Solving recurrence relations
Gain intuition and guess closed form solution
- Compute value of function at a few points
- Unfold recurrence a few steps
Testing the hypothesis
- Try to prove by induction
- Use failed attempt to refine solution
Example
$$\begin{split} T(n) &= 2T(n - 1) + 1 \end{split}$$
Compute value of function at a few points
Want to solve recurrence:
$$\begin{split} T(0) &= 0 \\ T(n) &= 2T(n - 1) + 1 \end{split}$$
Compute a few steps:
$$\begin{split} T(0) &= 0 \\ T(1) &= 2(T(0)) + 1 = 1 \\ T(2) &= 2(T(1)) + 1 = 3 \\ T(3) &= 2(T(2)) + 1 = 7 \\ T(4) &= 2(T(3)) + 1 = 15 \\ ... \end{split}$$
Hypothesis:
$$ T(n) = 2^n - 1 $$
Inductive proof:
Prove base case is true.
Show that if previous case is true: $T(n-1) = 2^(n - 1) - 1, current case \(T(n) = 2^n - 1\).

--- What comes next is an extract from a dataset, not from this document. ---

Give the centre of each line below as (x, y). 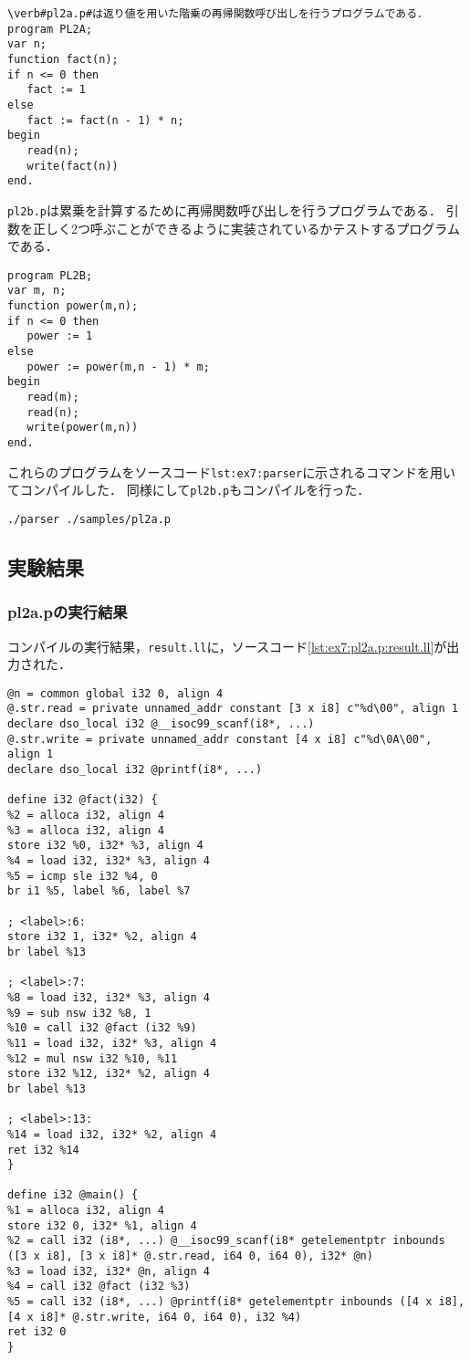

$$\begin{split} T(0) &= 0 = 2^0 - 1 \\ T(n) &= 2T(n - 1) + 1 \\ &= 2(2^{n-1} - 1) + 1 \\ &= 2^n - 1 \end{split}$$
Unroll recurrence
$$\begin{split} T(n) &= 2T(n − 1) + 1 \\ &= 2(2T(n − 2) + 1) + 1 = 4T(n − 2) + 3 \\ &= 4(2T(n − 3) + 1) + 3 = 8T(n − 3) + 7 \\ &= 16T(n − 4) + 15 \end{split}$$
Guess: \(T(n) = 2^k T(n − k) + 2^k − 1 for 1 ≤ k ≤ n\)